● **WHAT IS EXPECTED**
Looking at the material below, count the lines that contain "company" and answer with the count only.

● **DATA FOR PROCESSING**
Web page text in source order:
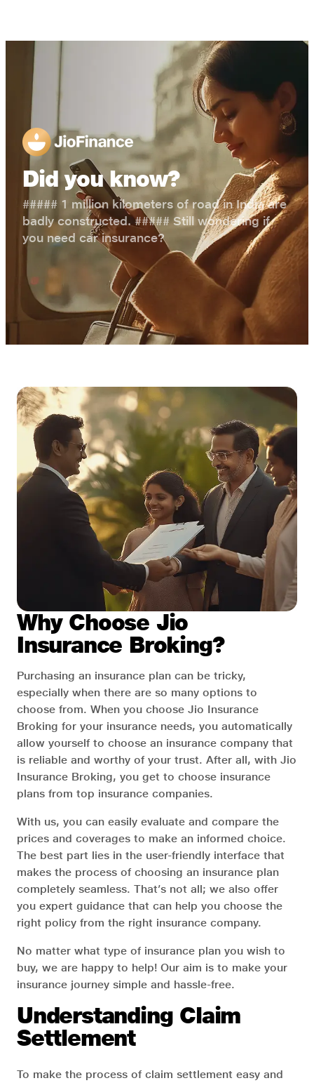
Did you know?
##### 1 million kilometers of road in India are
badly constructed. ##### Still wondering if
you need car insurance?
Why Choose Jio
Insurance Broking?
Purchasing an insurance plan can be tricky,
especially when there are so many options to
choose from. When you choose Jio Insurance
Broking for your insurance needs, you automatically
allow yourself to choose an insurance company that
is reliable and worthy of your trust. After all, with Jio
Insurance Broking, you get to choose insurance
plans from top insurance companies.
With us, you can easily evaluate and compare the
prices and coverages to make an informed choice.
The best part lies in the user-friendly interface that
makes the process of choosing an insurance plan
completely seamless. That’s not all; we also offer
you expert guidance that can help you choose the
right policy from the right insurance company.
No matter what type of insurance plan you wish to
buy, we are happy to help! Our aim is to make your
insurance journey simple and hassle-free.
Understanding Claim
Settlement
To make the process of claim settlement easy and

● **REPLY TO THE TASK**
2